___ Data for analysis ___

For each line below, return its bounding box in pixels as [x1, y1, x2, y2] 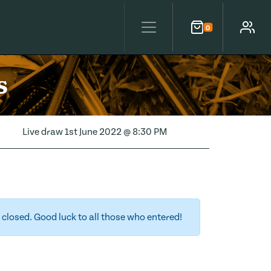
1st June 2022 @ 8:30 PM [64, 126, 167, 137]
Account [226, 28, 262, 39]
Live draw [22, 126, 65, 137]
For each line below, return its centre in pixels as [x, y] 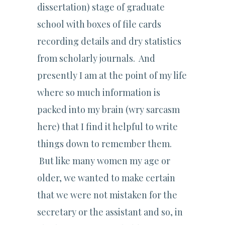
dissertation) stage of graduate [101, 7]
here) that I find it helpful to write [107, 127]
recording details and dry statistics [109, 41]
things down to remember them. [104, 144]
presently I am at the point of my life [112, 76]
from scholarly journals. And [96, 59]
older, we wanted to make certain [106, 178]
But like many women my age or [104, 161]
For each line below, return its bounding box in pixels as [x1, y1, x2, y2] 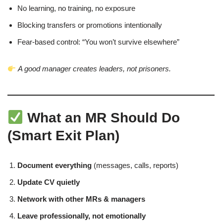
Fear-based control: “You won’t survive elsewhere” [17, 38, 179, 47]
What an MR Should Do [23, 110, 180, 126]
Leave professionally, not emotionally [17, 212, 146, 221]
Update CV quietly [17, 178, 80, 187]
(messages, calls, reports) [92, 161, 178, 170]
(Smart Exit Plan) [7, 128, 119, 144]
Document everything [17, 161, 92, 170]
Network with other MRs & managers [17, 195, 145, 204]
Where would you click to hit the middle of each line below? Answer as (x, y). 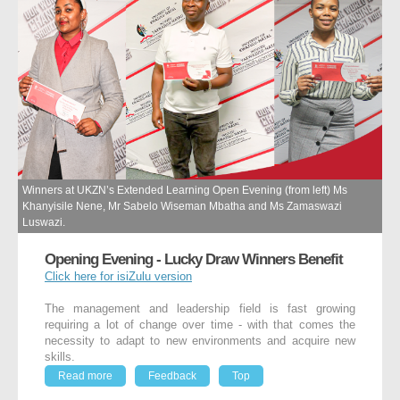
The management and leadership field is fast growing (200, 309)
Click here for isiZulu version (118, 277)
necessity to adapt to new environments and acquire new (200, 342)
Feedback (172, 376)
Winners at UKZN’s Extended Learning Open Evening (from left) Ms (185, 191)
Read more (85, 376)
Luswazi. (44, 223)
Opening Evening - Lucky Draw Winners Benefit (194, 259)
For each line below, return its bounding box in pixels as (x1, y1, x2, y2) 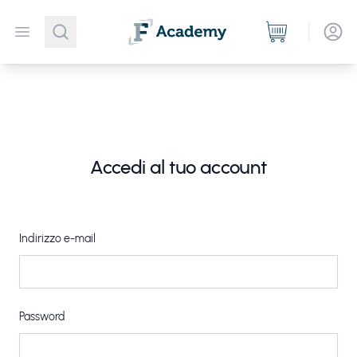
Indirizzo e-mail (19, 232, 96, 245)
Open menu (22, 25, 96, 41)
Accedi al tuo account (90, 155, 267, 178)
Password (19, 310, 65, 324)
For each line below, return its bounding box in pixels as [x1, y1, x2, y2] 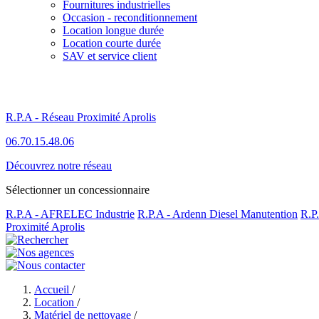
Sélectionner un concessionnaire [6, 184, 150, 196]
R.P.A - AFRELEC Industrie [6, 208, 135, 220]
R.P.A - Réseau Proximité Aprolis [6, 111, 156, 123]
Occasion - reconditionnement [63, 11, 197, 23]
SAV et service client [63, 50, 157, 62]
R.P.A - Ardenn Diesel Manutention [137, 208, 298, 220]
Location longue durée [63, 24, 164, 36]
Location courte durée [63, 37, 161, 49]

___
___ Data for analysis ___

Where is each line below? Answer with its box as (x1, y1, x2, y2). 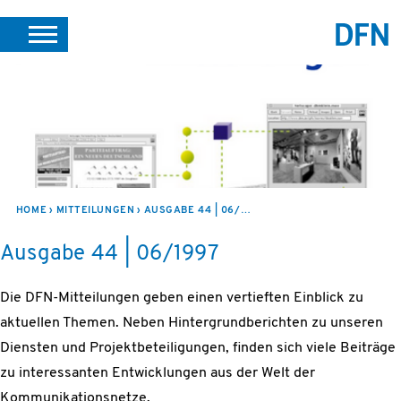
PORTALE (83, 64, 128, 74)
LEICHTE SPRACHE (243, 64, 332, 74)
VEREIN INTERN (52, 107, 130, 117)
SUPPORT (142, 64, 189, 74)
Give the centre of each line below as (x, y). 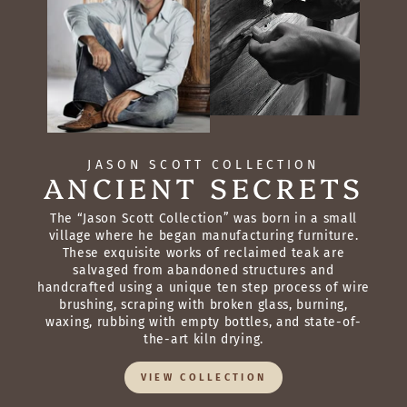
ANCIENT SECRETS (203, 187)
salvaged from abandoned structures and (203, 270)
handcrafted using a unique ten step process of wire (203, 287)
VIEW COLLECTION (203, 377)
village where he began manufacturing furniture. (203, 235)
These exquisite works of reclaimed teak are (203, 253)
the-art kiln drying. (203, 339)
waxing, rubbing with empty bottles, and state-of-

___
___ Data for analysis ___

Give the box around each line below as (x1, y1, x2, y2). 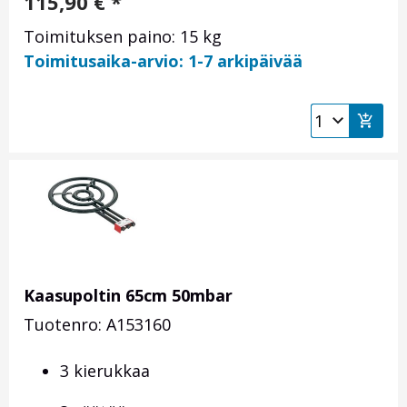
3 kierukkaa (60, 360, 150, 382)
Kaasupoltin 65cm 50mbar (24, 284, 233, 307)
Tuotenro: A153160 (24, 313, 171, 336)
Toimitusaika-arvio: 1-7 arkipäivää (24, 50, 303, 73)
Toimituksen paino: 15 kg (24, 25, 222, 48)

___

◆ **Required action**
Set down again, word for word, every line from the one with "LEICHTE SPRACHE (243, 64, 332, 74)" to the one with "waxing, rubbing with" in the entries above, and omit the pictures.

◆ **Solution to the exercise**
LEICHTE SPRACHE (243, 64, 332, 74)
VEREIN INTERN (52, 107, 130, 117)
SUPPORT (142, 64, 189, 74)
Give the centre of each line below as (x, y). 
ANCIENT SECRETS (203, 187)
salvaged from abandoned structures and (203, 270)
handcrafted using a unique ten step process of wire (203, 287)
VIEW COLLECTION (203, 377)
village where he began manufacturing furniture. (203, 235)
These exquisite works of reclaimed teak are (203, 253)
the-art kiln drying. (203, 339)
waxing, rubbing with empty bottles, and state-of-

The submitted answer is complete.